== EXERCISE DESCRIPTION ==
Leaving out every picture, copy the lines of the data exactly, from the first through the line containing "airfare increases and currency".

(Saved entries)
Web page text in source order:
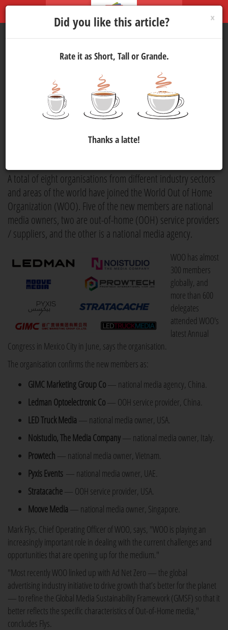
World Out of Home
Organization Adds Eight
Organisations to its List of
Members
A total of eight organisations from different industry sectors
and areas of the world have joined the World Out of Home
Organization (WOO). Five of the new members are national
media owners, two are out-of-home (OOH) service providers
/ suppliers, and the other is a national media agency.
WOO has almost
300 members
globally, and
more than 600
delegates
attended WOO's
latest Annual
Congress in Mexico City in June, says the organisation.
The organisation confirms the new members as:
GIMC Marketing Group Co— national media agency, China.
Ledman Optoelectronic Co— OOH service provider, China.
LED Truck Media — national media owner, USA.
Noistudio, The Media Company— national media owner, Italy.
Prowtech — national media owner, Vietnam.
Pyxis Events — national media owner, UAE.
Stratacache— OOH service provider, USA.
Moove Media — national media owner, Singapore.
Mark Flys, Chief Operating Officer of WOO, says, "WOO is playing an
increasingly important role in dealing with the current challenges and
opportunities that are opening up for the medium."
"Most recently WOO linked up with Ad Net Zero — the global
advertising industry initiative to drive growth that’s better for the planet
— to refine the Global Media Sustainability Framework (GMSF) so that it
better reflects the specific characteristics of Out-of-Home media,"
concludes Flys.
×
Did you like this article?
Rate it as Short, Tall or Grande.
Thanks a latte!
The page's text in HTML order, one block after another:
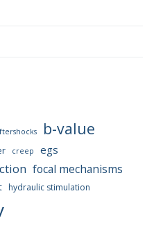
b-value
creep egs
focal mechanisms
hydraulic stimulation
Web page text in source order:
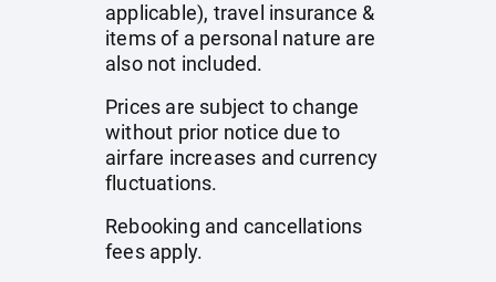
applicable), travel insurance &
items of a personal nature are
also not included.
Prices are subject to change
without prior notice due to
airfare increases and currency
fluctuations.
Rebooking and cancellations
fees apply.
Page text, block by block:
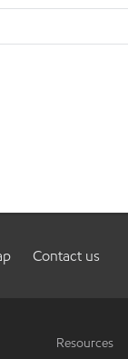
Contact us
Resources
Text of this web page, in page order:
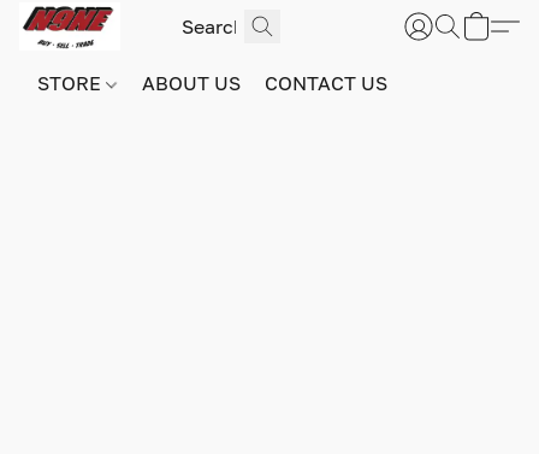
STORE ABOUT US CONTACT US
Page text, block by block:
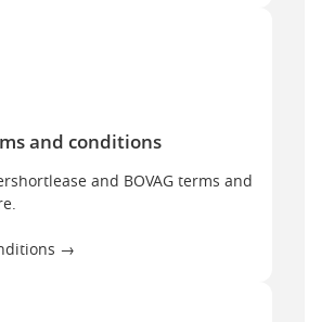
and conditions
and conditions
and BOVAG terms and
→
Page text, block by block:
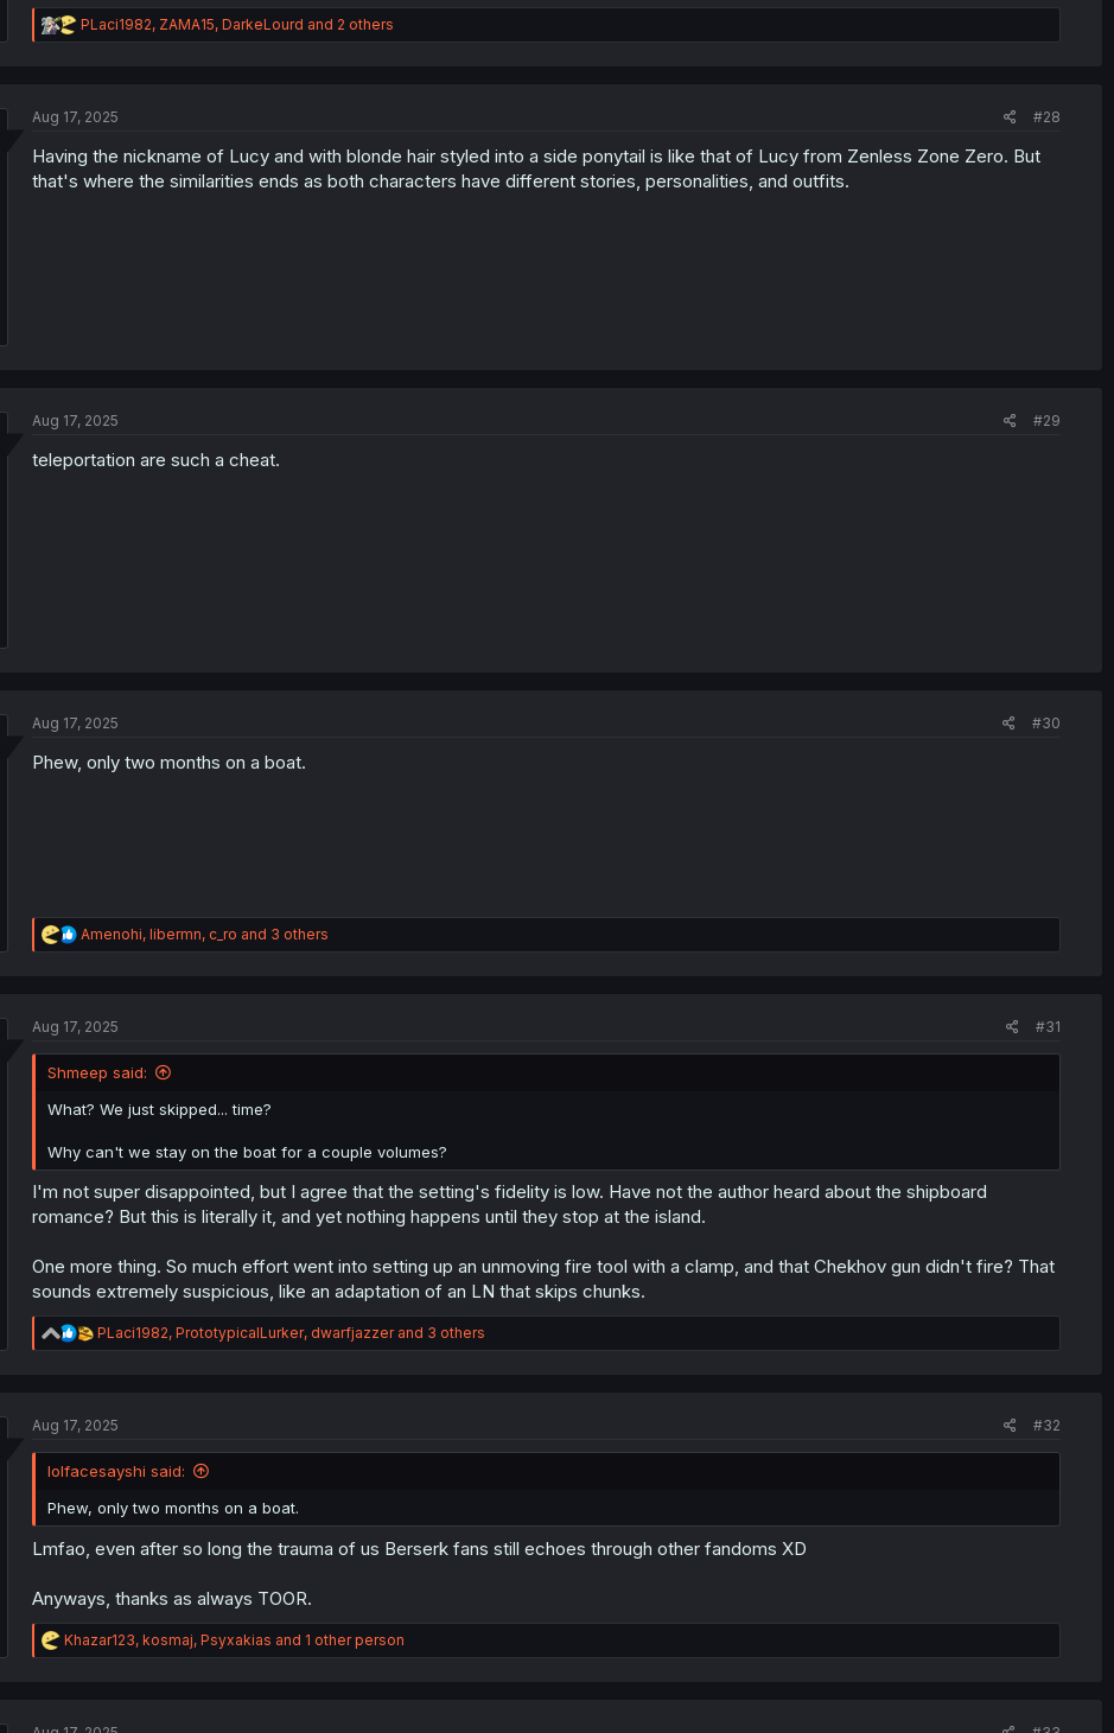
R
e
i
n
s
PLaci1982, ZAMA15, DarkeLourd and 2 others
Aug 17, 2025 #28
Having the nickname of Lucy and with blonde hair styled into a side ponytail is like that of Lucy from Zenless Zone Zero. But
that's where the similarities ends as both characters have different stories, personalities, and outfits.
Aug 17, 2025 #29
teleportation are such a cheat.
Aug 17, 2025 #30
Phew, only two months on a boat.
R
e
i
s
:
Amenohi, libermn, c_ro and 3 others
Aug 17, 2025 #31
Shmeep said:
What? We just skipped... time?
Why can't we stay on the boat for a couple volumes?
I'm not super disappointed, but I agree that the setting's fidelity is low. Have not the author heard about the shipboard
romance? But this is literally it, and yet nothing happens until they stop at the island.
One more thing. So much effort went into setting up an unmoving fire tool with a clamp, and that Chekhov gun didn't fire? That
sounds extremely suspicious, like an adaptation of an LN that skips chunks.
R
e
i
n
:
PLaci1982, PrototypicalLurker, dwarfjazzerand 3 others
Aug 17, 2025 #32
lolfacesayshi said:
Phew, only two months on a boat.
Lmfao, even after so long the trauma of us Berserk fans still echoes through other fandoms XD
Anyways, thanks as always TOOR.
R
e
Khazar123, kosmaj, Psyxakias and 1 other person
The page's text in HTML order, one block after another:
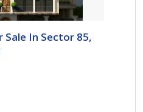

== COMPLETED TASK ==
Web page text in source order:
World Out of Home
Organization Adds Eight
Organisations to its List of
Members
A total of eight organisations from different industry sectors
and areas of the world have joined the World Out of Home
Organization (WOO). Five of the new members are national
media owners, two are out-of-home (OOH) service providers
/ suppliers, and the other is a national media agency.
WOO has almost
300 members
globally, and
more than 600
delegates
attended WOO's
latest Annual
Congress in Mexico City in June, says the organisation.
The organisation confirms the new members as:
GIMC Marketing Group Co— national media agency, China.
Ledman Optoelectronic Co— OOH service provider, China.
LED Truck Media — national media owner, USA.
Noistudio, The Media Company— national media owner, Italy.
Prowtech — national media owner, Vietnam.
Pyxis Events — national media owner, UAE.
Stratacache— OOH service provider, USA.
Moove Media — national media owner, Singapore.
Mark Flys, Chief Operating Officer of WOO, says, "WOO is playing an
increasingly important role in dealing with the current challenges and
opportunities that are opening up for the medium."
"Most recently WOO linked up with Ad Net Zero — the global
advertising industry initiative to drive growth that’s better for the planet
— to refine the Global Media Sustainability Framework (GMSF) so that it
better reflects the specific characteristics of Out-of-Home media,"
concludes Flys.
×
Did you like this article?
Rate it as Short, Tall or Grande.
Thanks a latte!
The page's text in HTML order, one block after another:
b-value
creep egs
focal mechanisms
hydraulic stimulation
Web page text in source order:
applicable), travel insurance &
items of a personal nature are
also not included.
Prices are subject to change
without prior notice due to
airfare increases and currency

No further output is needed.